Work item:
Search the records below for the string "another", and report each line that contains it.

START Given records

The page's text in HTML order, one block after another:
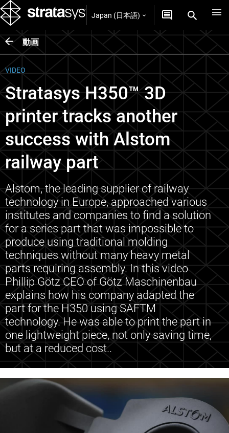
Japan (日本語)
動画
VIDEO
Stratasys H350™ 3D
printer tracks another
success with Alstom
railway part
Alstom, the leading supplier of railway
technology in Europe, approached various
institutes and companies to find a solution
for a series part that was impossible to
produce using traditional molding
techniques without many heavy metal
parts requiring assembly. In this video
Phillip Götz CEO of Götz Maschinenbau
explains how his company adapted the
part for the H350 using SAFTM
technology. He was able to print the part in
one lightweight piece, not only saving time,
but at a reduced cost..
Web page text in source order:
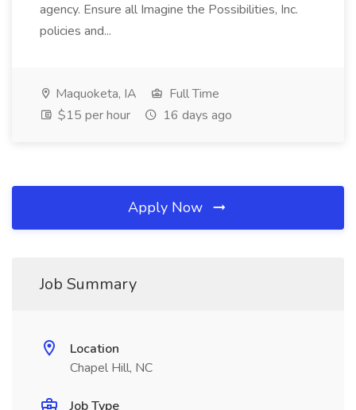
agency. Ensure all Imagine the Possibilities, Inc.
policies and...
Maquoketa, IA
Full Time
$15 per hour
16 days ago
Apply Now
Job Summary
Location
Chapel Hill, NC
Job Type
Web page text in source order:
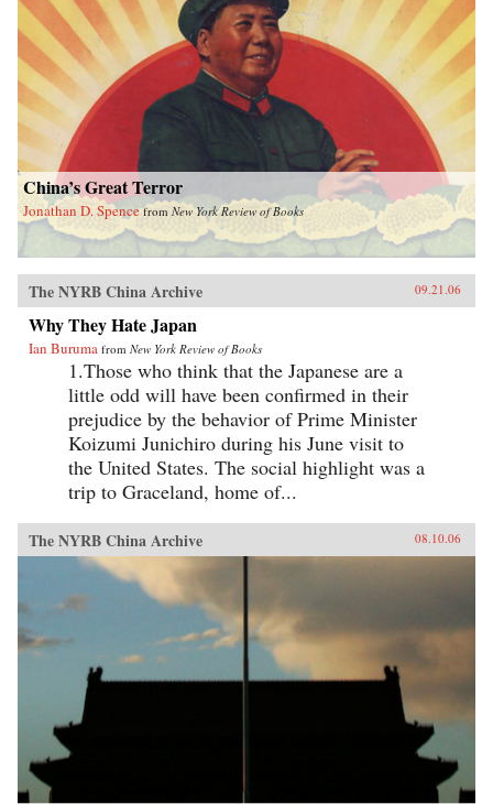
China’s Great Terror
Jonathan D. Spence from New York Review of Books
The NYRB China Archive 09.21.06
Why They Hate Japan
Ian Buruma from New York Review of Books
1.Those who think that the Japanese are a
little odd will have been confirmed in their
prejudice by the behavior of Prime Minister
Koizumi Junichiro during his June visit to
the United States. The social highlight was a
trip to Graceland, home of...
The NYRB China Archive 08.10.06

END Given records

Output below:
The page's text in HTML order, one block after another:
printer tracks another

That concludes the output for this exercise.